LG und noch ein schönes Wochenende!
Carlos M.S.


----------



## Alemanita

El diccionario Pons da para Tagtraum =  el soñar despierto (tal como lo dice literalmente la palabra alemana: sueño de día, cuando se supone que se está despierto).
Construir una casa hecha de sueños, sí, es algo poético, pero fácil de entender, al menos para mí.
¿O no entendí tu duda?
Saludos.-


----------



## CarlitosMS

Gracias por tu amabilidad, también tenía una duda relacionada con la puntuación de la frase "Wahrheit oder Betrug", pero para eso tendré que crear otro post, me parece.


----------



## bwprius

CarlitosMS said:


> Gracias por tu amabilidad, también tenía una duda relacionada con la puntuación de la frase "Wahrheit oder Betrug", pero para eso tendré que crear otro post, me parece.


No será necesario, creo.

En todo caso, yo no veo problema alguna con el signo de interrogación.
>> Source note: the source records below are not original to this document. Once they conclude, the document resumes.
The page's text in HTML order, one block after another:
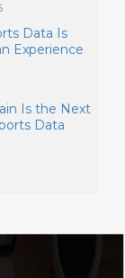
Data Is
Experience
Is the Next
Data
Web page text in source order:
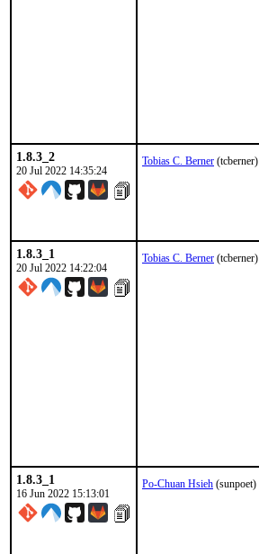
1.8.3_2
20 Jul 2022 14:35:24
Tobias C. Berner (tcberner)
1.8.3_1
20 Jul 2022 14:22:04
Tobias C. Berner (tcberner)
1.8.3_1
16 Jun 2022 15:13:01
Po-Chuan Hsieh (sunpoet)
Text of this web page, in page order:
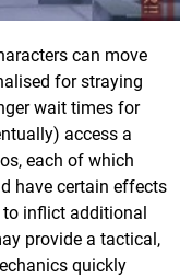
can move
for straying
wait times for
access a
each of which
have certain effects
inflict additional
provide a tactical,
quickly
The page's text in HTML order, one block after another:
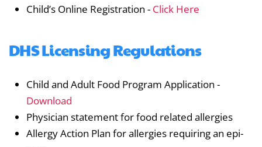
Child’s Online Registration - Click Here
DHS Licensing Regulations
Child and Adult Food Program Application -
Download
Physician statement for food related allergies
Allergy Action Plan for allergies requiring an epi-
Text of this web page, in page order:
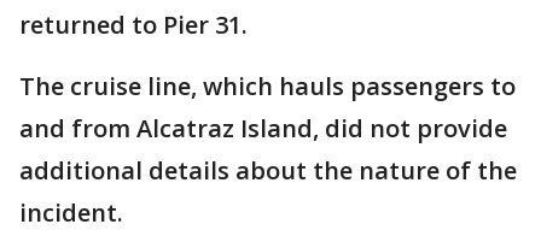
returned to Pier 31.
The cruise line, which hauls passengers to
and from Alcatraz Island, did not provide
additional details about the nature of the
incident.
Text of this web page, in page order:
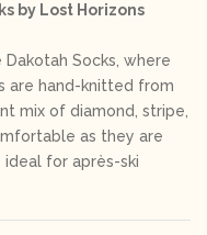
by Lost Horizons
Socks, where
are hand-knitted from
mix of diamond, stripe,
as they are
ideal for après-ski
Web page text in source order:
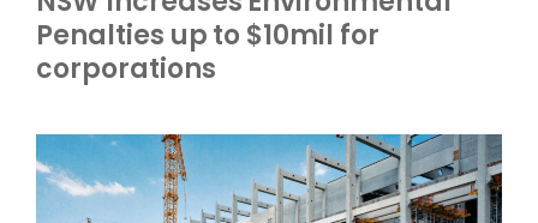
Penalties up to $10mil for
corporations
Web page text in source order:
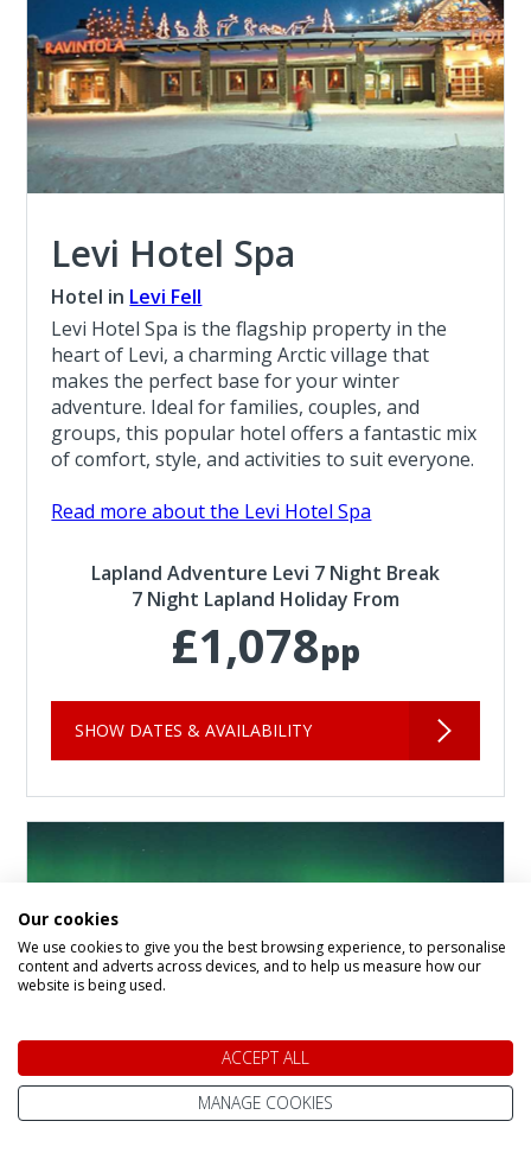
Levi Hotel Spa
Hotel in Levi Fell
Levi Hotel Spa is the flagship property in the
heart of Levi, a charming Arctic village that
makes the perfect base for your winter
adventure. Ideal for families, couples, and
groups, this popular hotel offers a fantastic mix
of comfort, style, and activities to suit everyone.
Read more about the Levi Hotel Spa
Lapland Adventure Levi 7 Night Break
7 Night Lapland Holiday From
£1,078pp
SHOW DATES & AVAILABILITY
Crazy Reindeer Hotel
Our cookies
We use cookies to give you the best browsing experience, to personalise
content and adverts across devices, and to help us measure how our
website is being used.
ACCEPT ALL
MANAGE COOKIES
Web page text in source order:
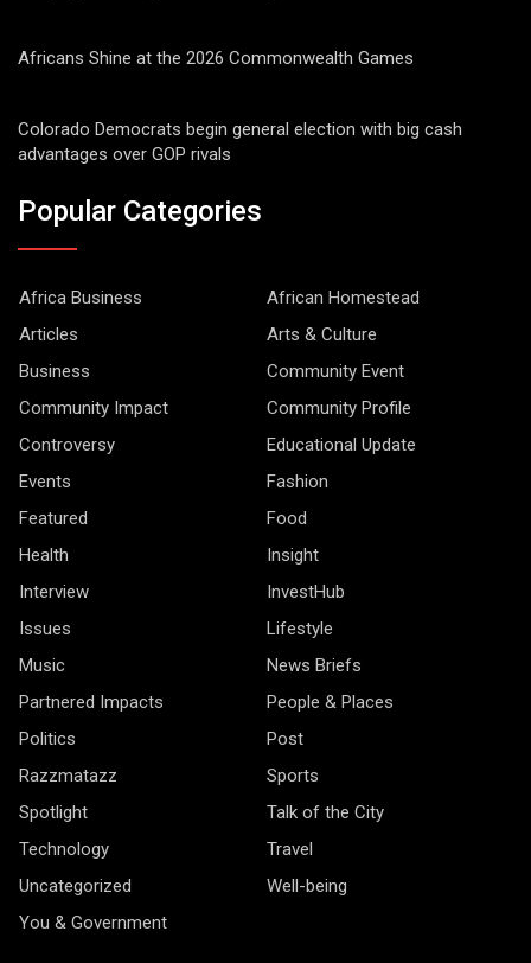
Africans Shine at the 2026 Commonwealth Games
Colorado Democrats begin general election with big cash
advantages over GOP rivals
Popular Categories
Africa Business
African Homestead
Articles
Arts & Culture
Business
Community Event
Community Impact
Community Profile
Controversy
Educational Update
Events
Fashion
Featured
Food
Health
Insight
Interview
InvestHub
Issues
Lifestyle
Music
News Briefs
Partnered Impacts
People & Places
Politics
Post
Razzmatazz
Sports
Spotlight
Talk of the City
Technology
Travel
Uncategorized
Well-being
You & Government
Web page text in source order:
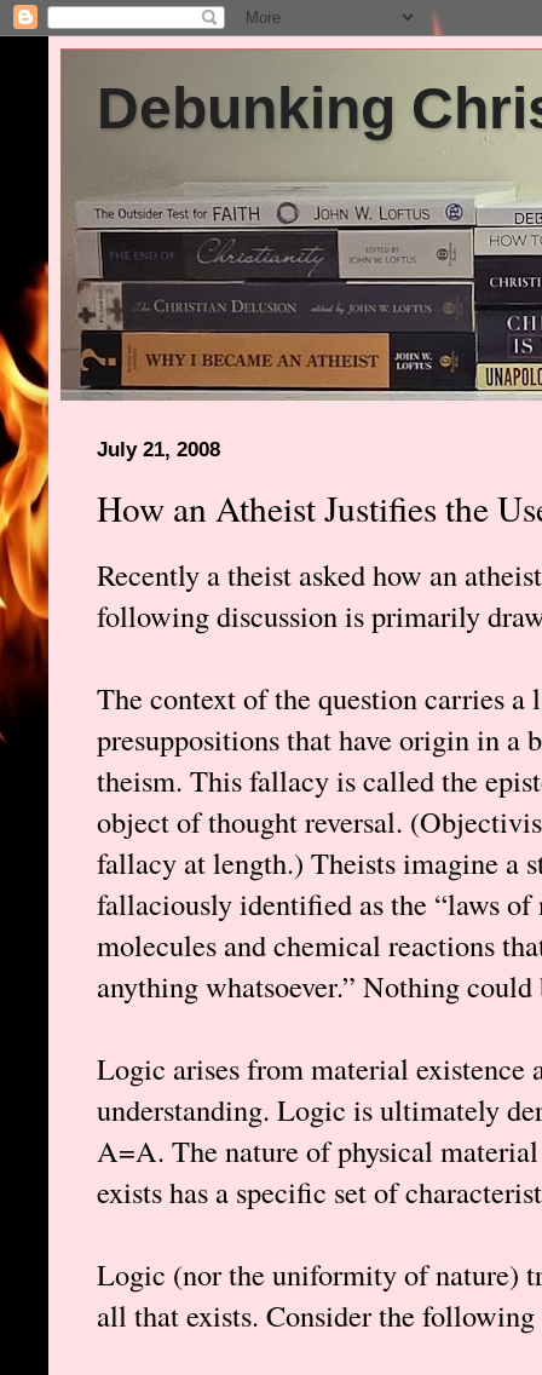
Debunking
July 21, 2008
How an Atheist Justifies the
Recently a theist asked how an
following discussion is primarily
The context of the question carries a
presuppositions that have origin in a
theism. This fallacy is called the
object of thought reversal.
fallacy at length.) Theists imagine a
fallaciously identified as the “laws of
molecules and chemical reactions
anything whatsoever.” Nothing
Logic arises from material existence
understanding. Logic is ultimately
A=A. The nature of physical
exists has a specific set of
Logic (nor the uniformity of nature)
all that exists. Consider the
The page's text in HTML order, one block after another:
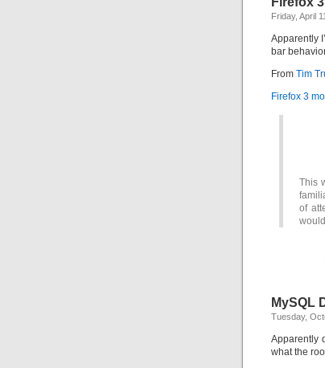
Friday, April
Apparently
bar
From Tim
Firefox 3
This
of
MySQL
Tuesday,
Apparently
what the
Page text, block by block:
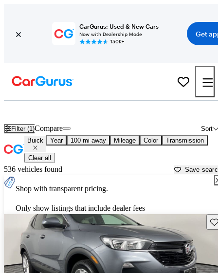
CarGurus: Used & New Cars
Now with Dealership Mode
150K+
Get
Filter (1) Sort
Compare
Buick Year 100 mi away Mileage Color Transmission
Clear all
536 vehicles found Save
Shop with transparent pricing.
Only show listings that include dealer fees
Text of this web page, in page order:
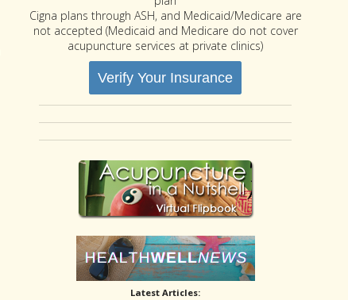
Cigna plans through ASH, and Medicaid/Medicare are
not accepted (Medicaid and Medicare do not cover
acupuncture services at private clinics)
Verify Your Insurance
Latest Articles:
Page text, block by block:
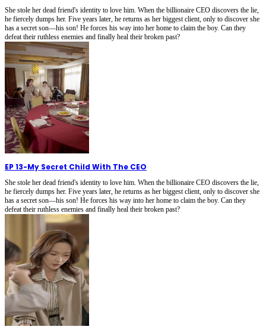
She stole her dead friend's identity to love him. When the billionaire CEO discovers the lie,
he fiercely dumps her. Five years later, he returns as her biggest client, only to discover she
has a secret son—his son! He forces his way into her home to claim the boy. Can they
defeat their ruthless enemies and finally heal their broken past?
EP 13-My Secret Child With The CEO
She stole her dead friend's identity to love him. When the billionaire CEO discovers the lie,
he fiercely dumps her. Five years later, he returns as her biggest client, only to discover she
has a secret son—his son! He forces his way into her home to claim the boy. Can they
defeat their ruthless enemies and finally heal their broken past?

El autor, o sea el poeta, solamente pregunta si todo eso de lo que está hablando es verdad o es un fraude.

Por lo que has puesto, el autor usa comas pero no puntos - supongo que se tratará de la _dichterische Freiheit_.


----------



## Memories

Creo que la palabra _ensueño_ se ajusta más a Tagtraum. 

Por lo demás, ¿no debería haber escrito _bau' _en vez de _bauen _para mantener el imperativo?


----------



## bwprius

Memories said:


> Creo que la palabra _ensueño_ se ajusta más a Tagtraum.
> 
> Por lo demás, ¿no debería haber escrito _bau' _en vez de _bauen _para mantener el imperativo?


No, porque es una frase en infinitivo. Si añadiéramos "ich will", obtendríamos

ich will ein Haus aus Tagträumen bauen


----------